:: DATA IN THIS EXERCISE

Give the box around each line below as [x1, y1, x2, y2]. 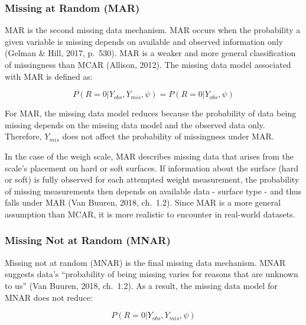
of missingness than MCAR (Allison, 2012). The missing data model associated [5, 58, 291, 70]
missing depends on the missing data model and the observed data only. [5, 118, 265, 131]
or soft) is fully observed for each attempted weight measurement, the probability [5, 173, 300, 186]
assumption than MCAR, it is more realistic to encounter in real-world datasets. [5, 207, 295, 220]
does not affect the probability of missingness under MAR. [62, 130, 274, 142]
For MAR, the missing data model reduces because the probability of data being [5, 107, 297, 119]
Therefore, [5, 130, 42, 142]
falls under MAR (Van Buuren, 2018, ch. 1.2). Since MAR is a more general [5, 196, 281, 209]
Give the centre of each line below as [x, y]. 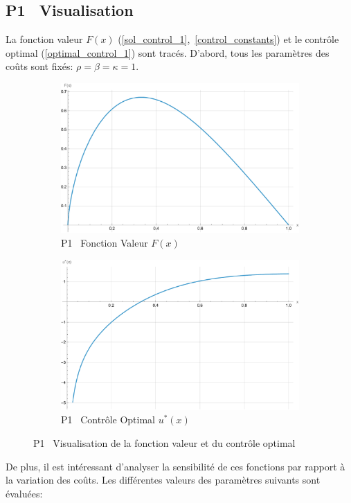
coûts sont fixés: [39, 66]
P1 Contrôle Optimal [108, 420]
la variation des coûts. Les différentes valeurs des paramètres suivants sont [163, 480]
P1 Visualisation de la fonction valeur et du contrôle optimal [164, 443]
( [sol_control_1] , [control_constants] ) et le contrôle [228, 39]
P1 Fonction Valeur [105, 242]
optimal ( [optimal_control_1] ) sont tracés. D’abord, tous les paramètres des [168, 52]
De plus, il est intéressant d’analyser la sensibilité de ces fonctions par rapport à [175, 466]

::::

* _WHAT TO PRODUCE_
Return each record exactly as given, excluding any image.

* _TASK RESPONSE_
Give the box around each line below as [x1, y1, x2, y2]. 
of missingness than MCAR (Allison, 2012). The missing data model associated [5, 58, 291, 70]
missing depends on the missing data model and the observed data only. [5, 118, 265, 131]
or soft) is fully observed for each attempted weight measurement, the probability [5, 173, 300, 186]
assumption than MCAR, it is more realistic to encounter in real-world datasets. [5, 207, 295, 220]
does not affect the probability of missingness under MAR. [62, 130, 274, 142]
For MAR, the missing data model reduces because the probability of data being [5, 107, 297, 119]
Therefore, [5, 130, 42, 142]
falls under MAR (Van Buuren, 2018, ch. 1.2). Since MAR is a more general [5, 196, 281, 209]
Give the centre of each line below as [x, y]. 
coûts sont fixés: [39, 66]
P1 Contrôle Optimal [108, 420]
la variation des coûts. Les différentes valeurs des paramètres suivants sont [163, 480]
P1 Visualisation de la fonction valeur et du contrôle optimal [164, 443]
( [sol_control_1] , [control_constants] ) et le contrôle [228, 39]
P1 Fonction Valeur [105, 242]
optimal ( [optimal_control_1] ) sont tracés. D’abord, tous les paramètres des [168, 52]
De plus, il est intéressant d’analyser la sensibilité de ces fonctions par rapport à [175, 466]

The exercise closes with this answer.